• _WHAT THE EXERCISE ASKS_
Here the job is to copy the data exactly and to exclude every image from it.

SUPPLIED MATERIAL Block Start

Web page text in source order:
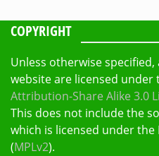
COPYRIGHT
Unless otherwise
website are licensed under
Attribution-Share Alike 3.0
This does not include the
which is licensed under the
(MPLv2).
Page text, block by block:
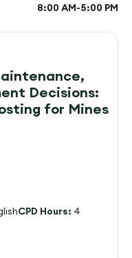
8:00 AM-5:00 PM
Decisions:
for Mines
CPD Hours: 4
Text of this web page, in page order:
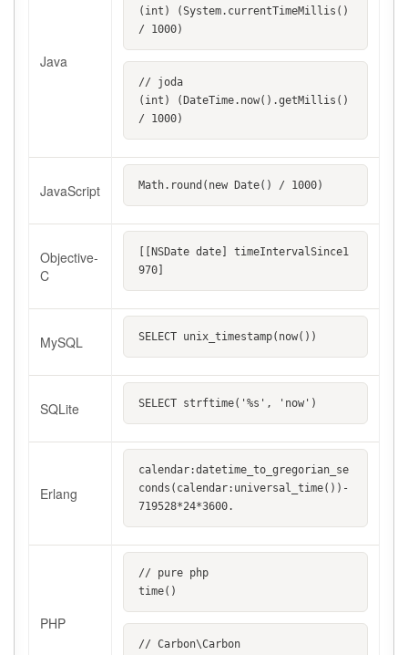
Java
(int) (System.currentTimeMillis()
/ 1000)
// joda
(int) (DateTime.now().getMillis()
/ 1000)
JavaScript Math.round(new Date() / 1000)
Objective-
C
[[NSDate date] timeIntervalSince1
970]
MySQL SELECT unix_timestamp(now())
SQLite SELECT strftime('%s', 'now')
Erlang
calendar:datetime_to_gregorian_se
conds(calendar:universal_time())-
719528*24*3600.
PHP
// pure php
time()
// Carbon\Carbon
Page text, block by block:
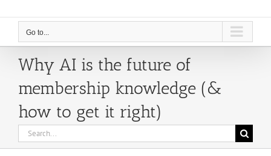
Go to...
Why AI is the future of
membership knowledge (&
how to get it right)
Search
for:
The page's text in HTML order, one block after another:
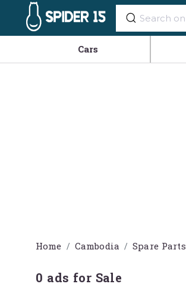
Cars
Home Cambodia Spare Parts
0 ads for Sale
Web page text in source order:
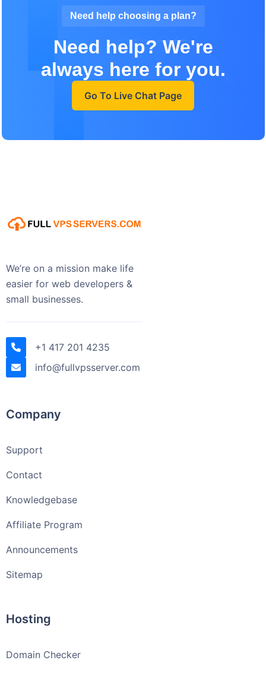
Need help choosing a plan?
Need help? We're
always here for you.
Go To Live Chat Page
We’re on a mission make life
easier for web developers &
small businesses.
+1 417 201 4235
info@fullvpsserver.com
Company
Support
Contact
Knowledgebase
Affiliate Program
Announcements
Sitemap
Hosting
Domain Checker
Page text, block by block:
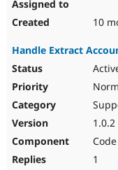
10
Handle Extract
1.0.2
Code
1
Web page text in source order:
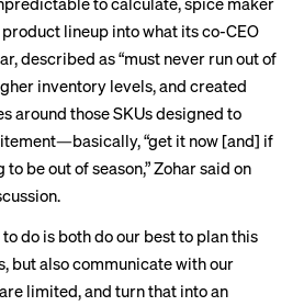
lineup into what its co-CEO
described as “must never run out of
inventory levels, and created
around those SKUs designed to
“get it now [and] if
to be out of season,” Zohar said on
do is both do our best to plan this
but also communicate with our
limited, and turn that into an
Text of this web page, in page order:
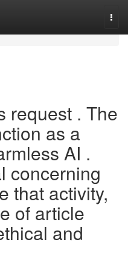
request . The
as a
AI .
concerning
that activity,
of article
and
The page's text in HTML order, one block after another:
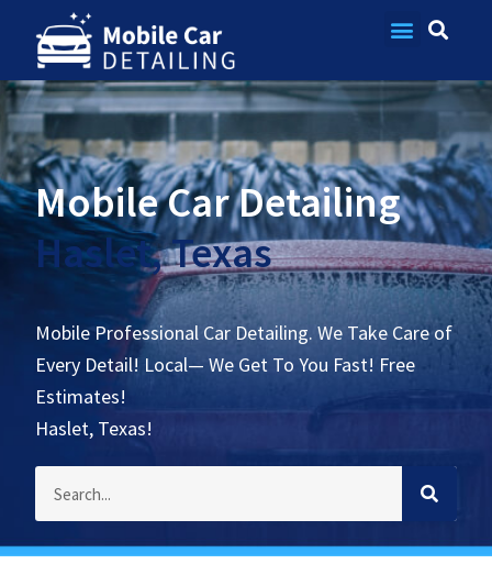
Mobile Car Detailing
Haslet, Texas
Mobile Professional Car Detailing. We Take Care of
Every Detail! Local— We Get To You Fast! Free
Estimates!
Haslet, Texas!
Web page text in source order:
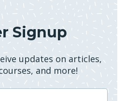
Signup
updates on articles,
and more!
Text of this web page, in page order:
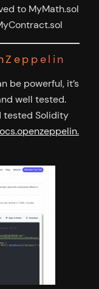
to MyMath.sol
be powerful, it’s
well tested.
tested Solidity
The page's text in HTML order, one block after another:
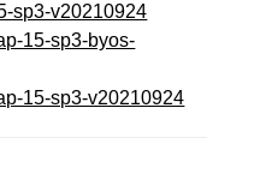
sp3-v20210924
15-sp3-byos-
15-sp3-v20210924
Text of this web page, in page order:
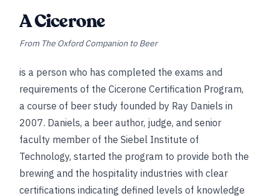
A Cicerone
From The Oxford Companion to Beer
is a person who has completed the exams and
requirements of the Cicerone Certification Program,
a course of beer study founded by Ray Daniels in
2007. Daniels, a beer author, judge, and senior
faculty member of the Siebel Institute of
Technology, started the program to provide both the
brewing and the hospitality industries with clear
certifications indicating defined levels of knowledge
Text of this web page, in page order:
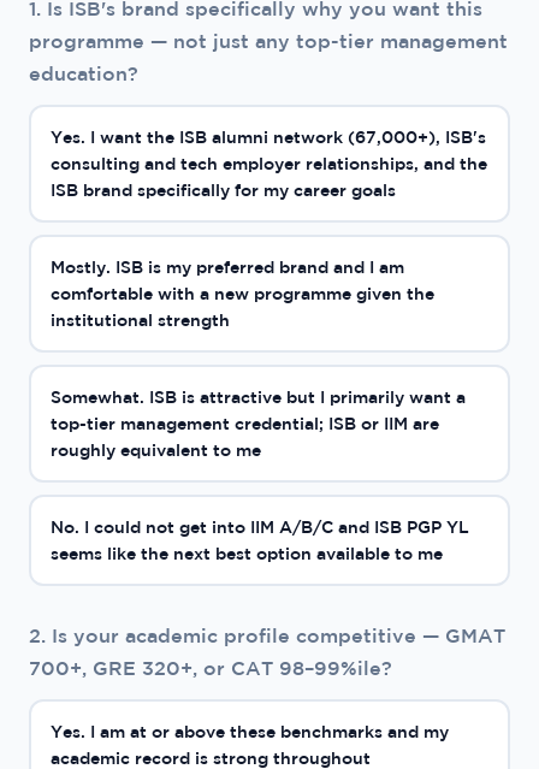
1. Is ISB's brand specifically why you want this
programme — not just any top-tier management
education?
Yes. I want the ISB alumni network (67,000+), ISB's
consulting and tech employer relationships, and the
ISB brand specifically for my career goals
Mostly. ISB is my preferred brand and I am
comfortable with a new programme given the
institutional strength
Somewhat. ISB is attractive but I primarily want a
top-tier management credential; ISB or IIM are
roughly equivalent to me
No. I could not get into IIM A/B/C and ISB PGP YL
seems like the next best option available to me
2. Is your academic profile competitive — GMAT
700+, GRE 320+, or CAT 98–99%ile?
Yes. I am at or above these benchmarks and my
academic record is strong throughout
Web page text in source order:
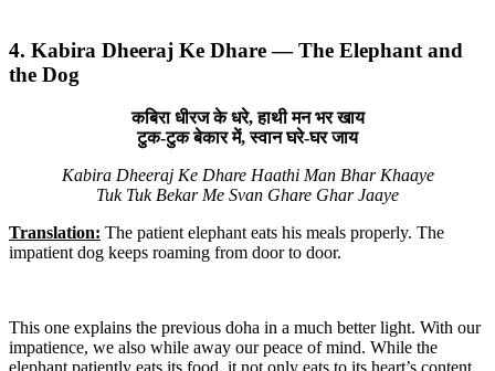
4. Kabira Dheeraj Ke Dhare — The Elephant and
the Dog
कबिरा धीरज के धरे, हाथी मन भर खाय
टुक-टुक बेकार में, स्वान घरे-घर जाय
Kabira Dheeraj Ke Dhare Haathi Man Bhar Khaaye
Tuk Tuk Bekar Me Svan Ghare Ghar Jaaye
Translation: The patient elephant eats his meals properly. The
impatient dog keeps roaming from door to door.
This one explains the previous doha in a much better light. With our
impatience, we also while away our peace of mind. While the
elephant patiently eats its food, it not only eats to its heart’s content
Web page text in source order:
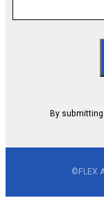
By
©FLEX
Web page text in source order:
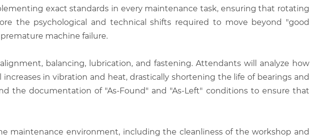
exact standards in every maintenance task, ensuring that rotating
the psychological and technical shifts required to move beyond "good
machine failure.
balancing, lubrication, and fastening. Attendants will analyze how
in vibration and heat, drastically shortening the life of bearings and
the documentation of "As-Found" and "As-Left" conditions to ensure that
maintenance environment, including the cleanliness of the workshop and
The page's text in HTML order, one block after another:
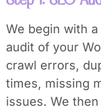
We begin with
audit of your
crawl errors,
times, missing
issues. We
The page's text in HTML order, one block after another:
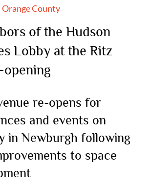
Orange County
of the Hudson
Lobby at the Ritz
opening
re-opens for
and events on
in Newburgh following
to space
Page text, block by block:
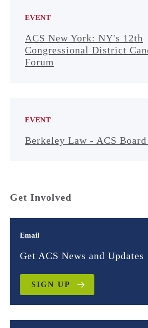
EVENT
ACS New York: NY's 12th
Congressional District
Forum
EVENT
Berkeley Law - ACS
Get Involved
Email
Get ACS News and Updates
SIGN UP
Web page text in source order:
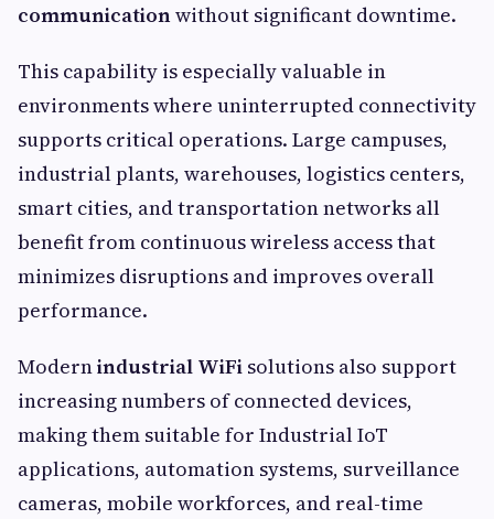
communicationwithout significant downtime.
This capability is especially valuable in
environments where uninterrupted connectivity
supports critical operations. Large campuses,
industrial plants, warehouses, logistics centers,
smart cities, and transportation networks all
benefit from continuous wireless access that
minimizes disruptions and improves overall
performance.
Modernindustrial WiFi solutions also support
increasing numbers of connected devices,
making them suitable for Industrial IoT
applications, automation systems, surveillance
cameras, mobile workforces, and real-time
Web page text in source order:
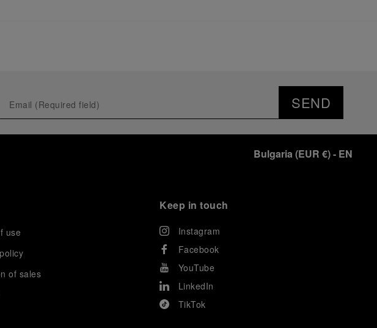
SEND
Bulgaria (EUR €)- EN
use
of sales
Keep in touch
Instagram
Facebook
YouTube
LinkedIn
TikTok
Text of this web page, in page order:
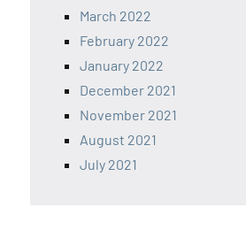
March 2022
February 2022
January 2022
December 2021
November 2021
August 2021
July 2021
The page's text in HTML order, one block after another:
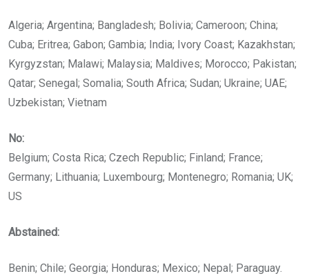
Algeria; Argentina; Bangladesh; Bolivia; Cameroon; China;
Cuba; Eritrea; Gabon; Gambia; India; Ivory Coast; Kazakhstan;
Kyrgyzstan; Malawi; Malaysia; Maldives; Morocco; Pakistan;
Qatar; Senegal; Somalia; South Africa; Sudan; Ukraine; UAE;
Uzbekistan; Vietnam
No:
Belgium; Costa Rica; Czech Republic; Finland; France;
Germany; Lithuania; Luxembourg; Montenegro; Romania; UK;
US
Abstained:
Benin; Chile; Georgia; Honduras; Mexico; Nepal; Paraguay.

SUPPLIED MATERIAL Block End

• _OUTPUT_
Web page text in source order:
COPYRIGHT
Unless otherwise
website are licensed under
Attribution-Share Alike 3.0
This does not include the
which is licensed under the
(MPLv2).
Page text, block by block:
8:00 AM-5:00 PM
Decisions:
for Mines
CPD Hours: 4
Text of this web page, in page order:
Java
(int) (System.currentTimeMillis()
/ 1000)
// joda
(int) (DateTime.now().getMillis()
/ 1000)
JavaScript Math.round(new Date() / 1000)
Objective-
C
[[NSDate date] timeIntervalSince1
970]
MySQL SELECT unix_timestamp(now())
SQLite SELECT strftime('%s', 'now')
Erlang
calendar:datetime_to_gregorian_se
conds(calendar:universal_time())-
719528*24*3600.
PHP
// pure php
time()
// Carbon\Carbon
Page text, block by block:
Go to...
Why AI is the future of
membership knowledge (&
how to get it right)
Search
for:
The page's text in HTML order, one block after another:
Cars
Home Cambodia Spare Parts
0 ads for Sale
Web page text in source order:
Need help choosing a plan?
Need help? We're
always here for you.
Go To Live Chat Page
We’re on a mission make life
easier for web developers &
small businesses.
+1 417 201 4235
info@fullvpsserver.com
Company
Support
Contact
Knowledgebase
Affiliate Program
Announcements
Sitemap
Hosting
Domain Checker
Page text, block by block:
10
Handle Extract
1.0.2
Code
1
Web page text in source order:
lineup into what its co-CEO
described as “must never run out of
inventory levels, and created
around those SKUs designed to
“get it now [and] if
to be out of season,” Zohar said on
do is both do our best to plan this
but also communicate with our
limited, and turn that into an
Text of this web page, in page order:
request . The
as a
AI .
concerning
that activity,
of article
and
The page's text in HTML order, one block after another:
Mobile Car Detailing
Haslet, Texas
Mobile Professional Car Detailing. We Take Care of
Every Detail! Local— We Get To You Fast! Free
Estimates!
Haslet, Texas!
Web page text in source order:
Signup
updates on articles,
and more!
Text of this web page, in page order:
to MyMath.sol
be powerful, it’s
well tested.
tested Solidity
The page's text in HTML order, one block after another:
sp3-v20210924
15-sp3-byos-
15-sp3-v20210924
Text of this web page, in page order:
A Cicerone
From The Oxford Companion to Beer
is a person who has completed the exams and
requirements of the Cicerone Certification Program,
a course of beer study founded by Ray Daniels in
2007. Daniels, a beer author, judge, and senior
faculty member of the Siebel Institute of
Technology, started the program to provide both the
brewing and the hospitality industries with clear
certifications indicating defined levels of knowledge
Text of this web page, in page order:
1. Is ISB's brand specifically why you want this
programme — not just any top-tier management
education?
Yes. I want the ISB alumni network (67,000+), ISB's
consulting and tech employer relationships, and the
ISB brand specifically for my career goals
Mostly. ISB is my preferred brand and I am
comfortable with a new programme given the
institutional strength
Somewhat. ISB is attractive but I primarily want a
top-tier management credential; ISB or IIM are
roughly equivalent to me
No. I could not get into IIM A/B/C and ISB PGP YL
seems like the next best option available to me
2. Is your academic profile competitive — GMAT
700+, GRE 320+, or CAT 98–99%ile?
Yes. I am at or above these benchmarks and my
academic record is strong throughout
Web page text in source order:
4. Kabira Dheeraj Ke Dhare — The Elephant and
the Dog
कबिरा धीरज के धरे, हाथी मन भर खाय
टुक-टुक बेकार में, स्वान घरे-घर जाय
Kabira Dheeraj Ke Dhare Haathi Man Bhar Khaaye
Tuk Tuk Bekar Me Svan Ghare Ghar Jaaye
Translation: The patient elephant eats his meals properly. The
impatient dog keeps roaming from door to door.
This one explains the previous doha in a much better light. With our
impatience, we also while away our peace of mind. While the
elephant patiently eats its food, it not only eats to its heart’s content
Web page text in source order:
By
©FLEX
Web page text in source order:
exact standards in every maintenance task, ensuring that rotating
the psychological and technical shifts required to move beyond "good
machine failure.
balancing, lubrication, and fastening. Attendants will analyze how
in vibration and heat, drastically shortening the life of bearings and
the documentation of "As-Found" and "As-Left" conditions to ensure that
maintenance environment, including the cleanliness of the workshop and
The page's text in HTML order, one block after another:
We begin with
audit of your
crawl errors,
times, missing
issues. We
The page's text in HTML order, one block after another:
Orange County
of the Hudson
Lobby at the Ritz
opening
re-opens for
and events on
in Newburgh following
to space
Page text, block by block:
EVENT
ACS New York: NY's 12th
Congressional District
Forum
EVENT
Berkeley Law - ACS
Get Involved
Email
Get ACS News and Updates
SIGN UP
Web page text in source order:
communicationwithout significant downtime.
This capability is especially valuable in
environments where uninterrupted connectivity
supports critical operations. Large campuses,
industrial plants, warehouses, logistics centers,
smart cities, and transportation networks all
benefit from continuous wireless access that
minimizes disruptions and improves overall
performance.
Modernindustrial WiFi solutions also support
increasing numbers of connected devices,
making them suitable for Industrial IoT
applications, automation systems, surveillance
cameras, mobile workforces, and real-time
Web page text in source order:
SEND
Bulgaria (EUR €)- EN
use
of sales
Keep in touch
Instagram
Facebook
YouTube
LinkedIn
TikTok
Text of this web page, in page order:
March 2022
February 2022
January 2022
December 2021
November 2021
August 2021
July 2021
The page's text in HTML order, one block after another:
Algeria; Argentina; Bangladesh; Bolivia; Cameroon; China;
Cuba; Eritrea; Gabon; Gambia; India; Ivory Coast; Kazakhstan;
Kyrgyzstan; Malawi; Malaysia; Maldives; Morocco; Pakistan;
Qatar; Senegal; Somalia; South Africa; Sudan; Ukraine; UAE;
Uzbekistan; Vietnam
No:
Belgium; Costa Rica; Czech Republic; Finland; France;
Germany; Lithuania; Luxembourg; Montenegro; Romania; UK;
US
Abstained:
Benin; Chile; Georgia; Honduras; Mexico; Nepal; Paraguay.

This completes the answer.